The technique incorporates simultaneous acquisition and quantitative measurements of combined ECG and cardiac acoustical data. This permits acquisition of detailed information regarding systolic left ventricular function and provides both a computerized interpretation and a visual display of the findings. 

SPI is a simplified Myocardial Performance index (MPI) or (Tei index).

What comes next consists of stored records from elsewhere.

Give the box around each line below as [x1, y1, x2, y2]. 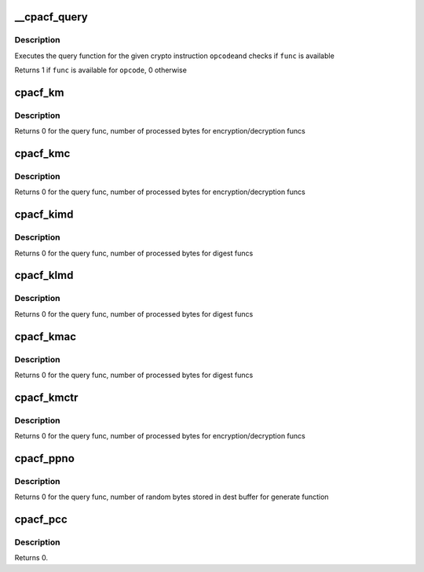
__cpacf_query [14, 10, 88, 24]
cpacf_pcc [14, 513, 68, 526]
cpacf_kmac [14, 330, 77, 343]
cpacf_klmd [14, 269, 74, 282]
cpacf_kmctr [14, 390, 79, 404]
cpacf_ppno [14, 452, 75, 465]
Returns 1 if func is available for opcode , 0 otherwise [14, 65, 188, 75]
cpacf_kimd [14, 208, 74, 222]
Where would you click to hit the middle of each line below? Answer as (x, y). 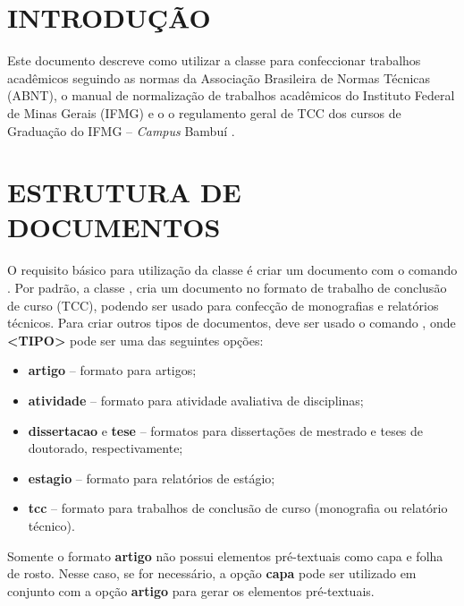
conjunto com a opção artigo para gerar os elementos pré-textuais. (191, 590)
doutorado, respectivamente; (105, 448)
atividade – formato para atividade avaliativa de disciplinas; (196, 400)
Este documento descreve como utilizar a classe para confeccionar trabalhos (214, 60)
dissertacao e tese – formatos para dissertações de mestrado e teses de (226, 430)
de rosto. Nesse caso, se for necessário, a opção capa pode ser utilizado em (212, 573)
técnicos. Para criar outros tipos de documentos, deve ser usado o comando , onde (232, 323)
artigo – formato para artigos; (112, 370)

Mycardial performance Index (MPI) has been regarded as an important parameter in the evaluation of ventricular systolic function in congestive heart failure.  The myocardial performance index (MPI) or (Tei index), which predicts systolic and diastolic function, is defined as the sum of isovolumic relaxation time (IVRT) and isovolumic contraction time (IVCT) divided by left ventricular ejection time (LVET) (MPI=[IVRT+IVCT]/LVET).

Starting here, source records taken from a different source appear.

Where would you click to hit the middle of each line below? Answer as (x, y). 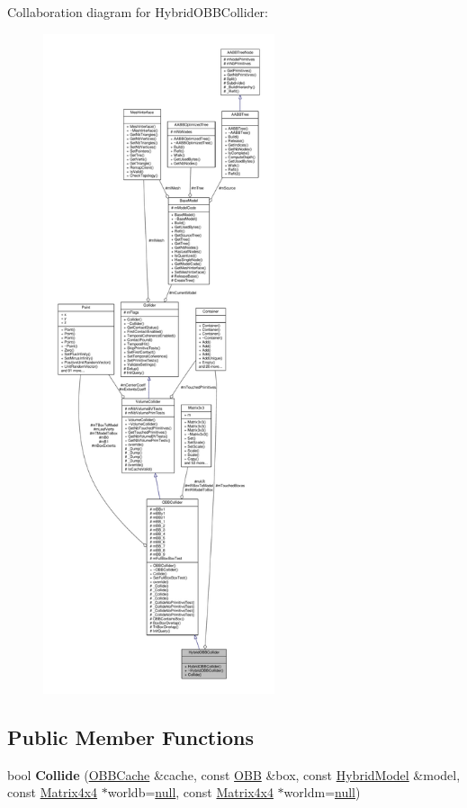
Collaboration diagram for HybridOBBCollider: (138, 12)
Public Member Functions (130, 736)
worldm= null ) (322, 792)
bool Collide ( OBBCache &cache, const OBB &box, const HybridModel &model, (234, 774)
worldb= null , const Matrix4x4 (190, 792)
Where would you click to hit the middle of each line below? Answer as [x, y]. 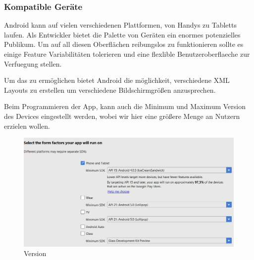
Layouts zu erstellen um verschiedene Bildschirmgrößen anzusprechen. [110, 90]
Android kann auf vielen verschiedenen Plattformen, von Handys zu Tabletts [120, 25]
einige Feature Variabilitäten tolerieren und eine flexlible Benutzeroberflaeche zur [127, 54]
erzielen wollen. [27, 126]
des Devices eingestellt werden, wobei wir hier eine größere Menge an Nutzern [122, 116]
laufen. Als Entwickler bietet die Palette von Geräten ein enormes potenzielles [122, 34]
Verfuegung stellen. [33, 63]
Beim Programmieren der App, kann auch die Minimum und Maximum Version [125, 106]
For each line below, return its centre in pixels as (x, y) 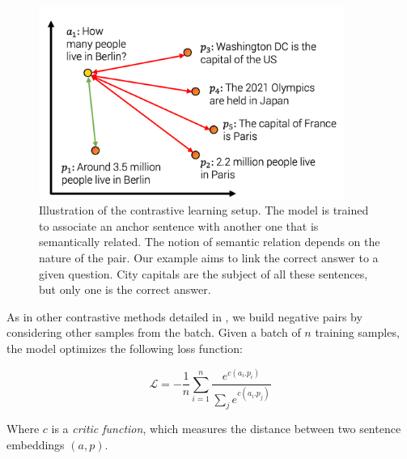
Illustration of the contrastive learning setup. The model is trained (204, 210)
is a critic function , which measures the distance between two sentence (226, 429)
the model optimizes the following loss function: (125, 348)
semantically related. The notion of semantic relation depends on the (210, 242)
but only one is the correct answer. (125, 289)
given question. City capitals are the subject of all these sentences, (203, 273)
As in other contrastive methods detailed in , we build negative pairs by (184, 316)
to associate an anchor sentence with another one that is (179, 225)
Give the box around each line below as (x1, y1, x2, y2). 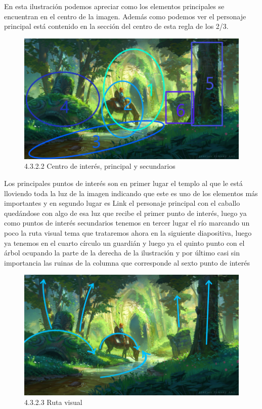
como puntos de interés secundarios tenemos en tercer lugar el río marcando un (4, 217, 250, 228)
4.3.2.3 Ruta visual (24, 397, 82, 407)
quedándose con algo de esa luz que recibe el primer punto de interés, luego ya (4, 207, 247, 218)
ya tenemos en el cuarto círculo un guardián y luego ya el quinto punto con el (4, 237, 245, 248)
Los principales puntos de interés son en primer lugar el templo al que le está (4, 178, 243, 189)
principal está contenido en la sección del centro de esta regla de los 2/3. (4, 21, 229, 31)
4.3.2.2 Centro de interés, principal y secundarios (24, 161, 176, 171)
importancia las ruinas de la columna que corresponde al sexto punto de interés (4, 257, 250, 268)

The MPI formula was simplified by omitting IVRT (IVCT/LVET), to define Systolic Performance Index (SPI). The SPI ratio was found to be inversely correlated with left ventricular ejection fraction (LVEF) and positively correlated with MPI. The sensitivity and specificity of an SPI value ≤0.66 to predict an LVEF value ≥55% were found to be 100% and 90.9%, respectively. In terms of SPI, this ratio was found to be >0.66, even exceeding 1 in severe CHF (LVEF ≤20%).

 

Benefits of Systolic Performance Index

The ease of use and low cost of SPI makes it useful for the evaluation and monitoring of patients with known or suspected heart disease in a variety of clinical settings.

 

 

Heart Failure

The early identification of Heart Failure and its presence has significant prognostic and economic implications. SPI value can assist clinicians in assessing patients in the emergency department or office for detecting acute decompensated heart failure. It gives instant results as compared to BNP laboratory analysis (which may take few hours) and may also help resolve a significant amount of the indeterminate BNP values.

 

 

Misdiagnosis Correction

Patients with sufficiently subtle or complicated heart failure are often misdiagnosed as Pneumonia and COPD. SPI is helpful useful in identifying acute decompensated heart failure in subjects who had no prior history of heart failure, had a history of COPD, had a prior EF > 40% and an indeterminate BNP of <500 pg/ml.

 

 

Chemotherapy

SPI can detect changes in hemodynamic status and follow patients who are receiving cardiotoxic chemotherapeutic agents such as Doxorubicin and other anthracycline derivatives, which at present involve repetitive echocardiographic studies.

 

 

Mass Screening

The ease of use and low cost of SPI makes it highly practical for mass screening large populations of patients i.e. screening for early detection of rheumatic heart disease in areas where the disease is endemic (e.g. Africa and Southeast Asia).

 

 

Sports Screening

In developed countries, idiopathic hypertrophic subaortic stenosis remains the most common cause of non-traumatic sudden death in young people. By readily providing simultaneous ECG and heart sound data, it is useful in screening young people for this disease (e.g. prior to their participation in strenuous sports).